WHAT NEEDS TO BE DONE
Repeat exactly the lines from the one containing "The tag H for" through the last line of the records below, both included, and nothing else.

MATERIAL PROVIDED

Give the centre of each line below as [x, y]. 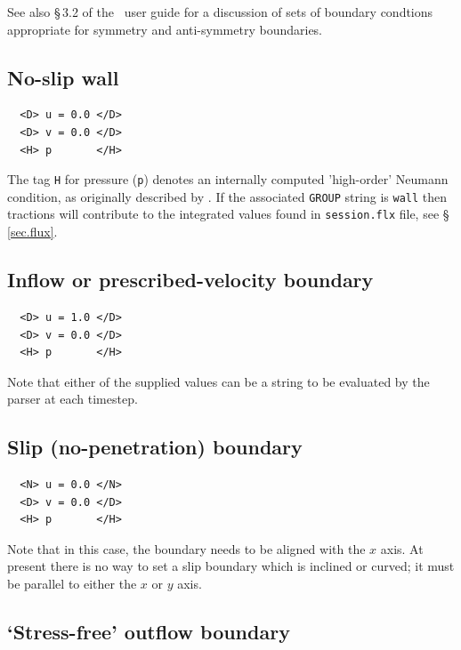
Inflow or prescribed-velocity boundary [190, 280]
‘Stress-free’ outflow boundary [149, 632]
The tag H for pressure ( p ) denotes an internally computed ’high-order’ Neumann [228, 179]
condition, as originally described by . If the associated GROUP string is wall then [227, 196]
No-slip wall [63, 77]
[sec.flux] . [32, 232]
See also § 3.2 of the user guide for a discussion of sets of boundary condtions [220, 12]
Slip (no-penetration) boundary [155, 447]

SOLUTION TO THIS PROBLEM
The tag H for pressure ( p ) denotes an internally computed ’high-order’ Neumann [228, 179]
condition, as originally described by . If the associated GROUP string is wall then [227, 196]
No-slip wall [63, 77]
[sec.flux] . [32, 232]
See also § 3.2 of the user guide for a discussion of sets of boundary condtions [220, 12]
Slip (no-penetration) boundary [155, 447]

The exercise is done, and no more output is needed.